Governance and security: what teams should plan for

As agents gain the ability to write and potentially deploy code, governance becomes a core concern rather than an afterthought. Standard AI risk practices apply regardless of the platform.

Recommended controls for agentic development

  • Auditability: log agent actions, prompts, tool calls, diffs, and test results
  • Permission scoping: separate read-only audit agents from write-enabled refactor agents
  • Human-in-the-loop gates: require code review for all agent-authored patches
  • Supply chain hygiene: enforce dependency policies and scanning for new libraries agents introduce
  • Secure tool access: restrict which secrets, environments, and APIs agents can reach

For regulated environments, these controls help align agentic workflows with audit requirements and reduce the risk of unintended changes or data exposure.

Skills and learning path for professionals

Using Google Antigravity 2.0 effectively requires more than prompt writing. The key competencies are agent design, workflow orchestration, output evaluation, and secure integration with existing tooling.

Professionals looking to formalize these skills may find the following Blockchain Council programs relevant:

  • AI and ML certifications focused on applied model usage and evaluation
  • Developer-focused tracks on building AI applications and integrating APIs
  • Cybersecurity certifications to strengthen secure SDLC practices for AI-assisted coding
  • Cloud and DevOps learning paths to operationalize agent workflows in CI/CD pipelines

Conclusion: What Google Antigravity 2.0 means for AI-assisted software engineering

Google Antigravity 2.0 signals a shift from AI assistance inside the editor toward an end-to-end agentic platform spanning desktop, terminal, and SDK-based automation. With Gemini 3.5 Flash as the default model, Google is prioritizing fast, tool-using multi-step workflows that support parallel agents, scheduled tasks, and deep integrations with AI Studio, Android, Firebase, and Google Cloud.

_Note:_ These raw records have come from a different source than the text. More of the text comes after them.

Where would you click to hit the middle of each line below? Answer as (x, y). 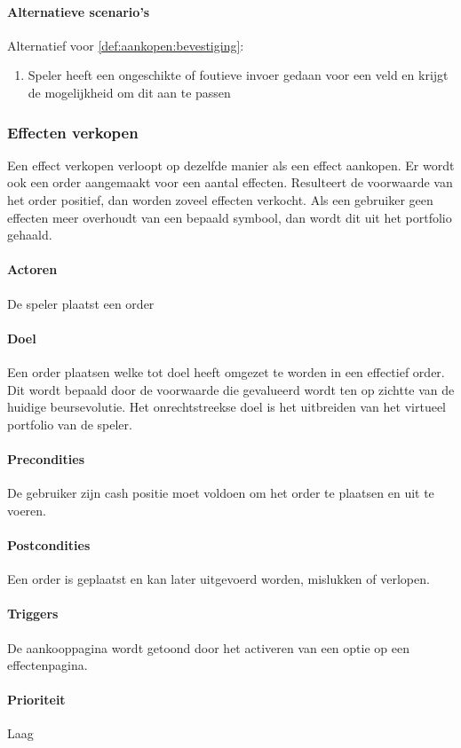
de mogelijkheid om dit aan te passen (129, 92)
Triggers (33, 614)
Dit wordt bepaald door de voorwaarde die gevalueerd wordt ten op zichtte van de (231, 389)
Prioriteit (36, 700)
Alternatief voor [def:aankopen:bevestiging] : (126, 45)
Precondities (46, 458)
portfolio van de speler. (70, 424)
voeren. (27, 510)
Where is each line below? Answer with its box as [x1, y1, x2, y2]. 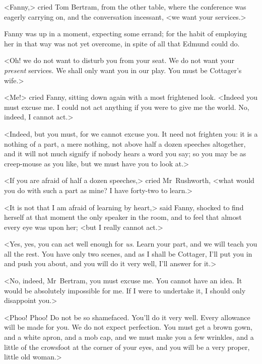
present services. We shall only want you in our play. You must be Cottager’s [4, 65, 242, 75]
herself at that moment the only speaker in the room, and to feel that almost [4, 212, 242, 222]
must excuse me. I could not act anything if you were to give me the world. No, [4, 101, 249, 112]
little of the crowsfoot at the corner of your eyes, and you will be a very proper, [4, 341, 250, 352]
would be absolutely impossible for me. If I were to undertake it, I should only [4, 285, 246, 295]
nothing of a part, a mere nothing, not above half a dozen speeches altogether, [4, 138, 246, 149]
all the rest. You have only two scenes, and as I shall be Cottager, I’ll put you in [4, 248, 252, 259]
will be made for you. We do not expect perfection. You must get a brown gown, [4, 322, 252, 332]
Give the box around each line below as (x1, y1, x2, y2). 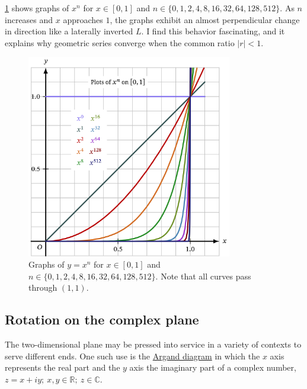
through (28, 281, 57, 294)
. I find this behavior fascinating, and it (141, 25, 285, 37)
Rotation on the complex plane (5, 310, 199, 329)
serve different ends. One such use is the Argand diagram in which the (5, 349, 260, 362)
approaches (63, 13, 103, 25)
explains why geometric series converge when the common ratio (5, 36, 235, 49)
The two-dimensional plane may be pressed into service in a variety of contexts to (5, 338, 302, 351)
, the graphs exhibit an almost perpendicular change (110, 13, 300, 25)
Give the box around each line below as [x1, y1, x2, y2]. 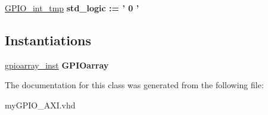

For developers and organizations, the opportunity lies in higher throughput on routine implementation, testing, and pipeline work, combined with a more cohesive idea-to-production flow within Google's ecosystem. The challenges involve ensuring reliability on complex reasoning tasks, managing cost and usage limits, and implementing governance controls so that agent autonomy remains auditable and secure. Teams that combine strong SDLC discipline with agent orchestration skills are best positioned to extract sustained value from Google Antigravity 2.0.